We are finally ready to train our algorythm. We need to choose the best hyperparameters like the _learning rate_ or _regularization strength_. We also would like to know if our algorithm performs better steaming words or not, or removing html or not, etc...

To take these decisions methodically, we can use a Grid Search. Grid search is a method of training an algorythm with different variations of parameters to latter select the best combination

In [23]:
from sklearn.model_selection import train_test_split

# split the dataset in train and test
# X = train['recipedetails']
# y = train['label']
X_train = train['recipedetails']
X_test = test['recipedetails']
# X_train, X_test, y_train, y_test = train_test_split(X, y, test_size=0.3, random_state=0)

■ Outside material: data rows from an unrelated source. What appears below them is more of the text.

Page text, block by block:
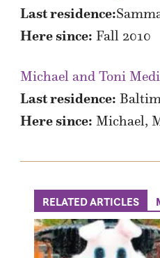
Last residence:
Here since: Fall 2010
Michael and Toni
Last residence:
Here since: Michael,
RELATED ARTICLES
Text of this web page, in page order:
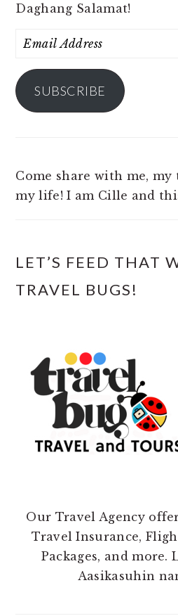
Daghang Salamat!
Email
SUBSCRIBE
Come share with me, my
my life! I am Cille and
LET’S FEED THAT
TRAVEL BUGS!
Our Travel Agency
Travel Insurance,
Packages, and more.
Aasikasuhin
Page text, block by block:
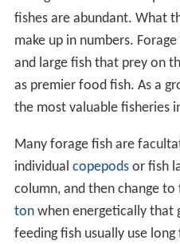
fishes are abundant. What
make up in numbers.
and large fish that prey on
as premier food fish. As a
the most valuable fisheries
Many forage fish are
individual copepodsor fish
column, and then change
tonwhen energetically that
feeding fish usually use long
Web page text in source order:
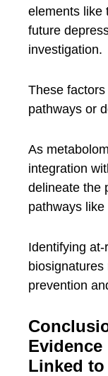
elements like
future
investigation.
These
pathways or
As
integration
delineate the
pathways
Identifying
biosignatures
prevention
Linked
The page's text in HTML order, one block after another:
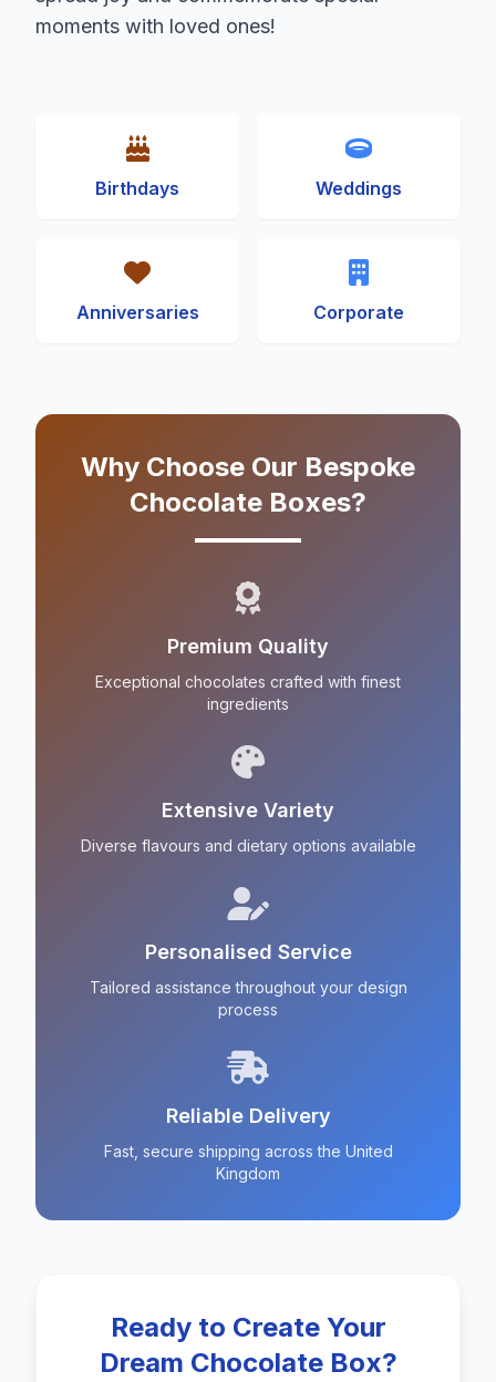
moments with loved ones!
Birthdays Weddings
Anniversaries Corporate
Why Choose Our Bespoke
Chocolate Boxes?
Premium Quality
Exceptional chocolates crafted with finest
ingredients
Extensive Variety
Diverse flavours and dietary options available
Personalised Service
Tailored assistance throughout your design
process
Reliable Delivery
Fast, secure shipping across the United
Kingdom
Ready to Create Your
Dream Chocolate Box?
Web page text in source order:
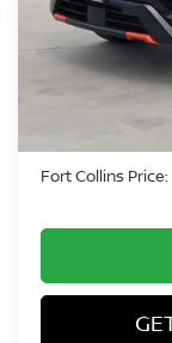
MSRP:
Fort Collins
Fort Collins Price:
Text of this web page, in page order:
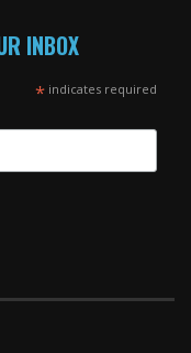
INBOX
*indicates required
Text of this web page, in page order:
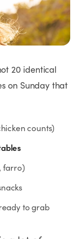
20 identical
on Sunday that
counts)
farro)
to grab
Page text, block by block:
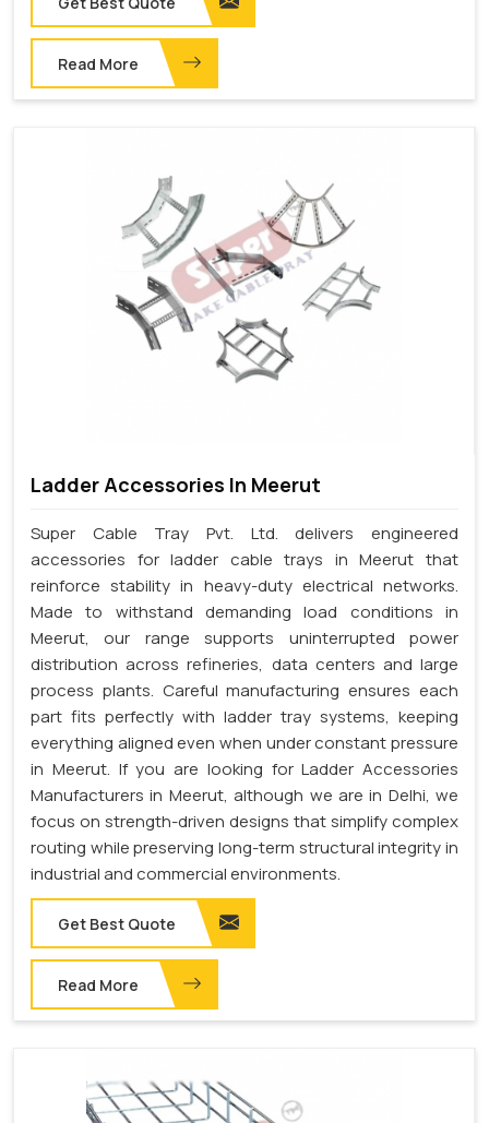
Read More
Ladder Accessories In Meerut
Super Cable Tray Pvt. Ltd. delivers engineered
accessories for ladder cable trays in Meerut that
reinforce stability in heavy-duty electrical networks.
Made to withstand demanding load conditions in
Meerut, our range supports uninterrupted power
distribution across refineries, data centers and large
process plants. Careful manufacturing ensures each
part fits perfectly with ladder tray systems, keeping
everything aligned even when under constant pressure
in Meerut. If you are looking for Ladder Accessories
Manufacturers in Meerut, although we are in Delhi, we
focus on strength-driven designs that simplify complex
routing while preserving long-term structural integrity in
industrial and commercial environments.
Get Best Quote
Read More
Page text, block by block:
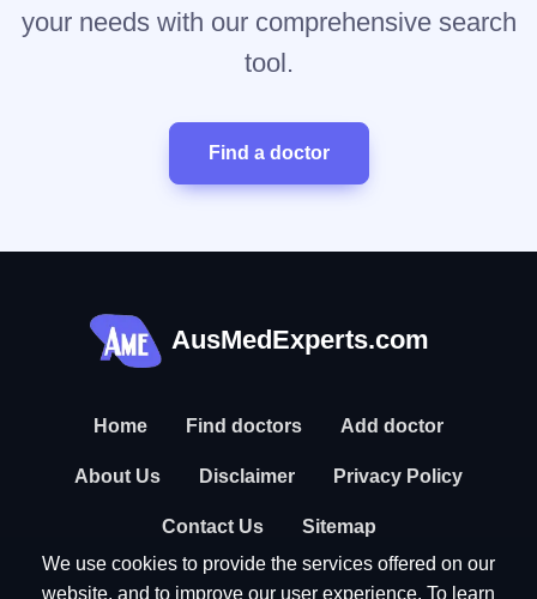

In the code line above, `stratify` will create a train set with the same class balance than the original set

In [24]:
from sklearn.model_selection import GridSearchCV
from sklearn.pipeline import Pipeline
from sklearn.linear_model import LogisticRegression
from sklearn.feature_extraction.text import TfidfVectorizer
from sklearn.multiclass import OneVsRestClassifier
from sklearn.metrics import accuracy_score

tfidf = TfidfVectorizer(strip_accents=None,
                        lowercase=False,
                        preprocessor=None)

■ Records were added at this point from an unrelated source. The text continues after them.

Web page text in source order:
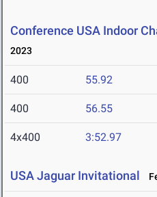
Conference USA Indoor
2023
400 55.92
400 56.55
4x400 3:52.97
USA Jaguar Invitational
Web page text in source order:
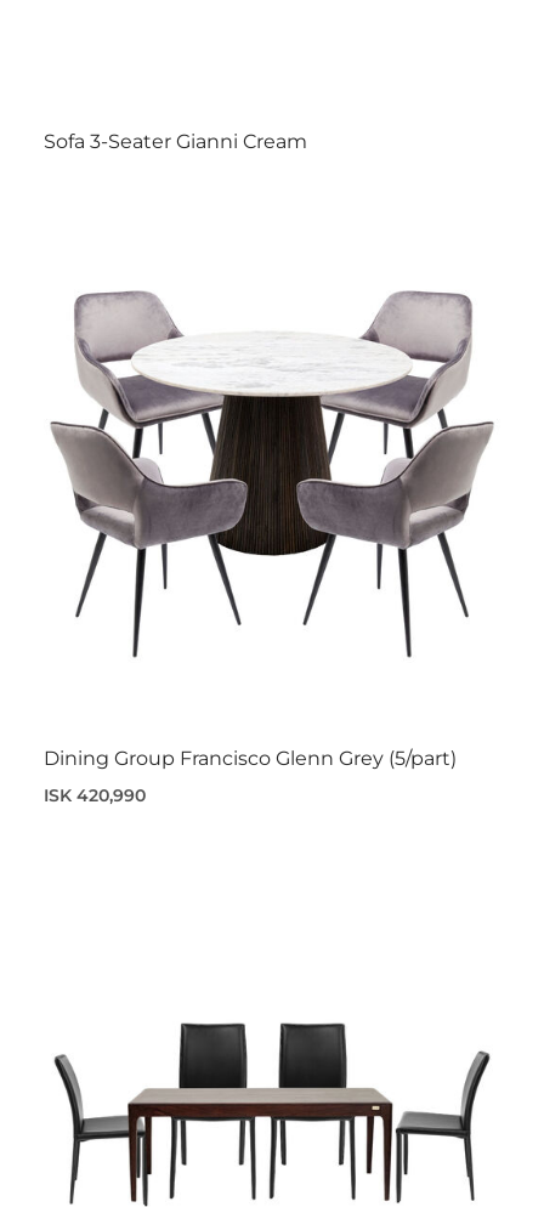
Sofa 3-Seater Gianni Cream
Dining Group Francisco Glenn Grey (5/part)
ISK 420,990
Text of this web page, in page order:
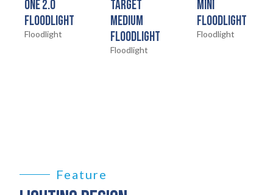
EARTHLIGHT
03
ONE 2.0
FLOODLIGHT
Floodlight
TARGET
MEDIUM
FLOODLIGHT
Floodlight
MINI
FLOODLIGHT
Floodlight
Feature
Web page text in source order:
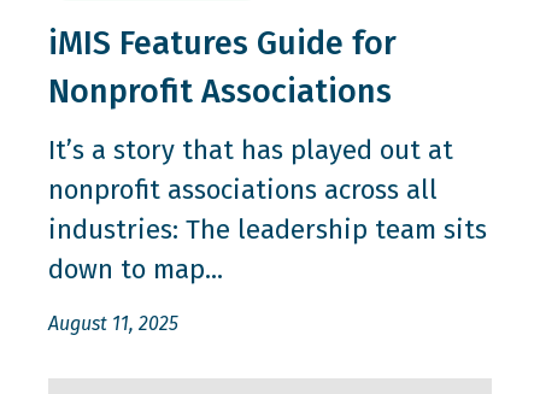
iMIS Features Guide for
Nonprofit Associations
It’s a story that has played out at
nonprofit associations across all
industries: The leadership team sits
down to map...
August 11, 2025

param_grid = [{'vect__ngram_range': [(1, 1)],
               'vect__stop_words': [stop, None],
               'vect__tokenizer': [tokenizer, tokenizer_porter],
               'vect__preprocessor': [None, preprocessor],
               'clf__penalty': ['l1', 'l2'],
               'clf__C': [1.0, 10.0, 100.0]},
              {'vect__ngram_range': [(1, 1)],
               'vect__stop_words': [stop, None],
               'vect__tokenizer': [tokenizer, tokenizer_porter],
               'vect__preprocessor': [None, preprocessor],
               'vect__use_idf':[False],
               'vect__norm':[None],
               'clf__penalty': ['l1', 'l2'],
               'clf__C': [1.0, 10.0, 100.0]},
              ]

lr_tfidf = Pipeline([('vect', tfidf),
                     ('clf', OneVsRestClassifier(LogisticRegression(random_state=0)))])

# gs_lr_tfidf = GridSearchCV(lr_tfidf, param_grid,
#                            scoring='accuracy',
#                            cv=5,
#                            verbose=1,
#                            n_jobs=-1)

In [29]:
for i in range(5):
    lr_tfidf = Pipeline([('vect', tfidf),
                     ('clf', OneVsRestClassifier(LogisticRegression(random_state=i)))])
    accuracies = []
    for label in labels:
#         print('... Processing {}'.format(label))
        # train the model using X_dtm & y
        lr_tfidf.fit(X_train, train[label])
        # compute the testing accuracy
        prediction = lr_tfidf.predict(X_test)
        acc = accuracy_score(test[label], prediction)
        accuracies.append(acc)
#         print('Test accuracy is {}'.format(acc))

    print('Avg. accuracy: {}'.format(np.mean(accuracies)))



Avg. accuracy: 0.7296928327645051
Avg. accuracy: 0.7296928327645051




Avg. accuracy: 0.7296928327645051
Avg. accuracy: 0.7296928327645051
Avg. accuracy: 0.7296928327645051




In [18]:
# print('Best parameter set: ' + str(gs_lr_tfidf.best_params_))
# print('Best accuracy: %.3f' % gs_lr_tfidf.best_score_)

In [19]:
# clf = gs_lr_tfidf.best_estimator_
# print('Accuracy in test: %.3f' % clf.score(X_test, y_test))

If we would like to use the classifier in another place, or just not train it again and again everytime, we can save the model in a pickle file:

In [20]:
# import pickle
# import os

# pickle.dump(clf, open(os.path.join('data', 'logisticRegression.pkl'), 'wb'), protocol=4)

Finally, let's run some tests :-)

In [21]:
twits = [
    "This is really bad, I don't like it at all",
    "I love this!",
    ":)",
    "I'm sad... :("
]

preds = clf.predict(twits)

for i in range(len(twits)):
    print(f'{twits[i]} --> {preds[i]}')

NameError: name 'clf' is not defined

## And you're done! I hope you liked this!